### YOUR TASK
Look below for the line containing "offices, and catering"; from there through the line containing "GW Water Urn", both lines included, please set down each line exactly and nothing else.

### DATA PROVIDED
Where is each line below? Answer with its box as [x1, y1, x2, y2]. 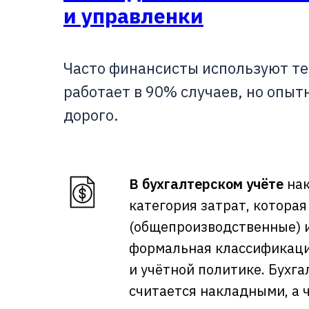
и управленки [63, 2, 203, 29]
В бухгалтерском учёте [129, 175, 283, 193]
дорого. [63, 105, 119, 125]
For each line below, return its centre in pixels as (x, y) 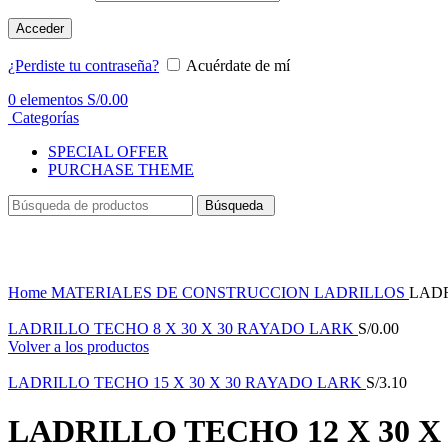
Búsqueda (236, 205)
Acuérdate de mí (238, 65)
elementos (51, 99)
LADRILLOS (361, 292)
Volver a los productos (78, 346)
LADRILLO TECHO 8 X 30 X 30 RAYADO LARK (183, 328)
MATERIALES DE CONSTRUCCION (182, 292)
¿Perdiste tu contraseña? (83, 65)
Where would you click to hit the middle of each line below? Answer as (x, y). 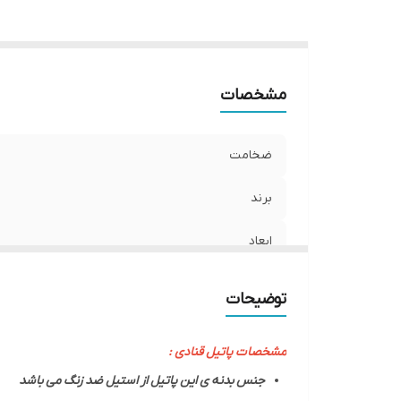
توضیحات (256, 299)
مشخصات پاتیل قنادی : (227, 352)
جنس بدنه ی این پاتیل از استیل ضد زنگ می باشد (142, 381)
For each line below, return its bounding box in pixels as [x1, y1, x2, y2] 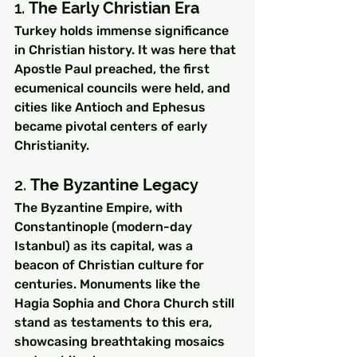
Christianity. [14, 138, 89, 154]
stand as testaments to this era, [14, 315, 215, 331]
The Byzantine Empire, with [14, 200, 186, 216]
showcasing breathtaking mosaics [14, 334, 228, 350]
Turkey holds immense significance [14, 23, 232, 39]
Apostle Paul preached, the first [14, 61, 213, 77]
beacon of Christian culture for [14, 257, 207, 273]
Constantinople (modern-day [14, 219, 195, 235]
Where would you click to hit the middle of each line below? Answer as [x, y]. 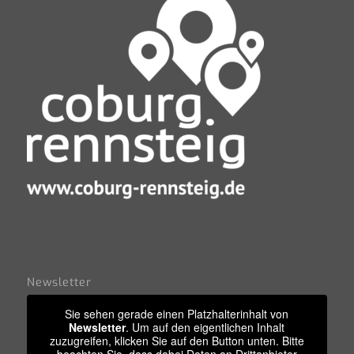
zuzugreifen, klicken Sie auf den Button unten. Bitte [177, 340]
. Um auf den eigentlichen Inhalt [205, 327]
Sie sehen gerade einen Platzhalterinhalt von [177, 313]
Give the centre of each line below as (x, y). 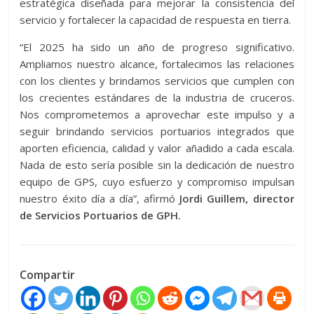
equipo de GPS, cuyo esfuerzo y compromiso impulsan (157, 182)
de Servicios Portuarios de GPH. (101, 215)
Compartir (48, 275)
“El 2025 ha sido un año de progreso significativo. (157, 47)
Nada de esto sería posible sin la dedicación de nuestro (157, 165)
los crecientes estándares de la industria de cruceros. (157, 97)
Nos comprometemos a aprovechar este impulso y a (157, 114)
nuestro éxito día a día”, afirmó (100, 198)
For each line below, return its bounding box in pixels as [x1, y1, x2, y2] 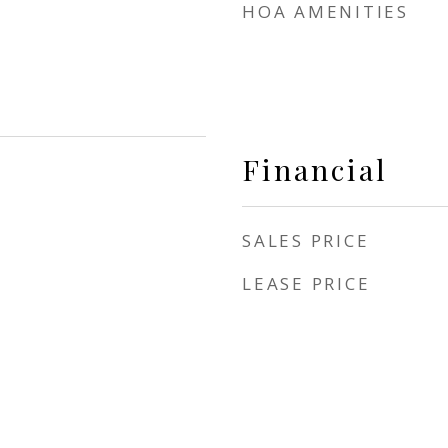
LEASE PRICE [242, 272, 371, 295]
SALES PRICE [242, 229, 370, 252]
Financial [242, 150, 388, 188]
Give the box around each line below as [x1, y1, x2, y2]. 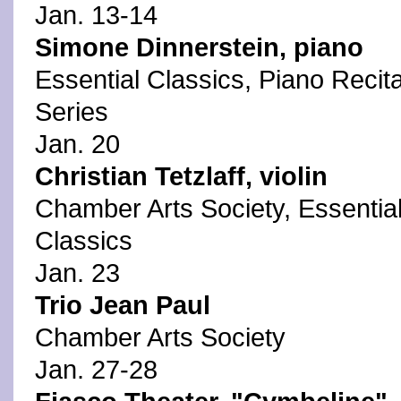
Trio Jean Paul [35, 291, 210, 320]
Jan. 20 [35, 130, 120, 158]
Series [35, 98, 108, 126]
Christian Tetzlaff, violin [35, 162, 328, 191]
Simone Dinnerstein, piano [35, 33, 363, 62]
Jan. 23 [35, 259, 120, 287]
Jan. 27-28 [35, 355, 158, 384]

* * *

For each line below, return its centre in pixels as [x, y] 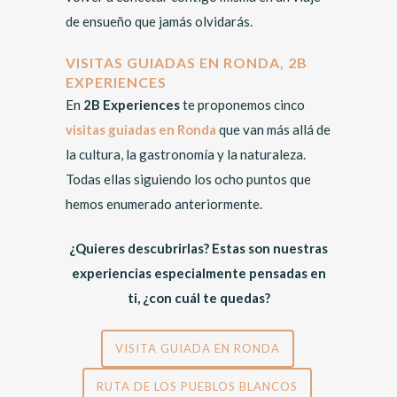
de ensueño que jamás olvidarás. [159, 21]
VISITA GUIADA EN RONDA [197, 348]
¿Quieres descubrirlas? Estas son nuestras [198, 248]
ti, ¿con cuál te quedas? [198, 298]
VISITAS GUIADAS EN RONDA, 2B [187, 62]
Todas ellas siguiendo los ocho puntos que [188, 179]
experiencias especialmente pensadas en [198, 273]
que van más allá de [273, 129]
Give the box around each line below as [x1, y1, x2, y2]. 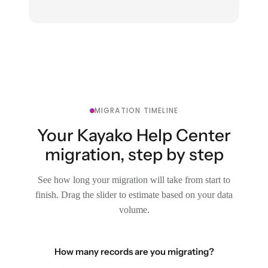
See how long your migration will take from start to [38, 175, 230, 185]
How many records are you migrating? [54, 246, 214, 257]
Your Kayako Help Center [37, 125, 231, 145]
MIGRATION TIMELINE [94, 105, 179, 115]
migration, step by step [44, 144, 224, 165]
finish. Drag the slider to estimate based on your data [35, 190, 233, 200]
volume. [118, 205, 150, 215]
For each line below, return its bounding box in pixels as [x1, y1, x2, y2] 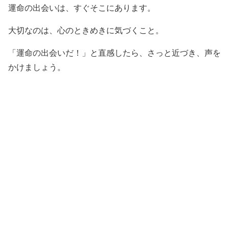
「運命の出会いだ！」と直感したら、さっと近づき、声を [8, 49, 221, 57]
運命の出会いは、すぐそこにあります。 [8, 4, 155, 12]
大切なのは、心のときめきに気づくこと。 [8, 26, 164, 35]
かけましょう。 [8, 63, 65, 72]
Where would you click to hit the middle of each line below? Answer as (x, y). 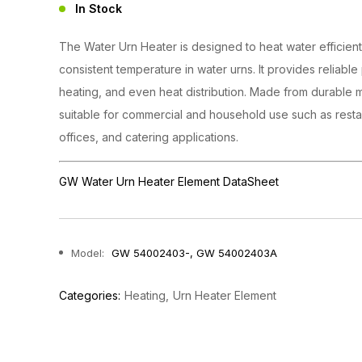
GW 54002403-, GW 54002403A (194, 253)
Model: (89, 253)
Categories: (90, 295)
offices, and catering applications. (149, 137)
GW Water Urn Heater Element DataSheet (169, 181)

...

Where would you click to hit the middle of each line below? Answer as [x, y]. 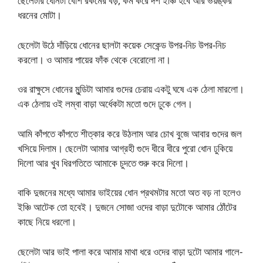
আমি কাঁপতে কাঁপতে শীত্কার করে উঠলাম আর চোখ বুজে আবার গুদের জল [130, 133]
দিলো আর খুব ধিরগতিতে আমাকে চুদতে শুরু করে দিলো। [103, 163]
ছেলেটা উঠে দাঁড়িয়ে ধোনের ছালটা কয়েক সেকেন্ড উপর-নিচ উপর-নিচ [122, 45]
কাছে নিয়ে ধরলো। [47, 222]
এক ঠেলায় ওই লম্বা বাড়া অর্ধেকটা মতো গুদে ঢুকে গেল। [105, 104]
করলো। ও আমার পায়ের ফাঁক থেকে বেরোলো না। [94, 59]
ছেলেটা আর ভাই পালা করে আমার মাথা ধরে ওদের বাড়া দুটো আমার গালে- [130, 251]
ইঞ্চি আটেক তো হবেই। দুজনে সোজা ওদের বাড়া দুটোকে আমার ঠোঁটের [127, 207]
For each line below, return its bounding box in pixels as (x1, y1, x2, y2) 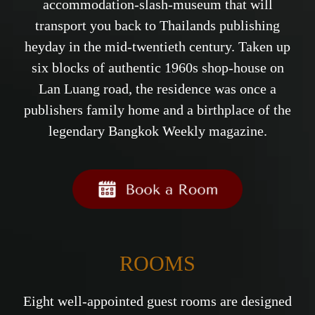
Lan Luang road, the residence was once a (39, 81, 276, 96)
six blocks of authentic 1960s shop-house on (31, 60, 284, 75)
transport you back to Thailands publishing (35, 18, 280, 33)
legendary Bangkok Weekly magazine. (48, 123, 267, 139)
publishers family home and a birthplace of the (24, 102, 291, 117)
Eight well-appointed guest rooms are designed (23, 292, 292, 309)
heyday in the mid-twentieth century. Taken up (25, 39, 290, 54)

### EXERCISE SOLUTION
offices, and catering applications. (149, 137)
GW Water Urn Heater Element DataSheet (169, 181)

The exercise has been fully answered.